Réaliser des mouvements parfois contre-intuitifs initie la pensée à suivre de nouveaux chemins. Cela crée une  posture neuve, une nouvelle habitude dupliquable dans toute situation. Nous canalisons l’énergie sur la solution, le plan B, et non sur le problème. Autrement dit nous nous orientons vers une pensée mouvante, directionnelle et non une pensée figée, statique.

Parfois la marche paraît trop haute (parce que le mental le dit) et certaines émotions viennent parasiter et freiner la personne, mais cela a le mérite de provoquer des prises de conscience. Persévérer, c’est faire l’expérience de la progression et du changement d’énergie. 

Le pouvoir de fédérer

Danser en groupe tisse des liens, d’autant plus avec des personnes qui sont dans une même démarche de changement, de renouveau (création d’entreprise, transition professionnelle, personnelle etc. ). L’échange pendant et en-dehors des cours est porteur et fondamental pour moi. 

Nous évoluons dans la même énergie, nous convoquons le corps pour nous ancrer dans notre posture et nous engager dans un processus qu’il est important d’aimer .  

Par exemple, dans les matinales condAnsé on me pose souvent la question  du rapport entre la danse et le business. Pour moi, il s’agit de « faire corps » avec son business, de l’incarner, d’inscrire en soi  une discipline « aimable », et d’aller chercher dans son histoire les messages que l’on souhaite transmettre à sa cible. 

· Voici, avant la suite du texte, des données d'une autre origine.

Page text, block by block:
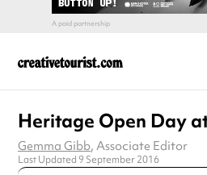
Heritage Open Day
Gemma Gibb, Associate Editor
Last Updated 9 September 2016

Certaines réponses sont dans notre corps, notre ADN, notre singularité, et c’est un concept intéressant qui démystifie la peur de la concurrence, car  nous sommes tous uniques, nous donc pouvons travailler sur un même marché mais de manière totalement différente, en relation avec notre histoire personnelle.

Danser nous mène au cœur de nous-mêmes et change notre relation au monde.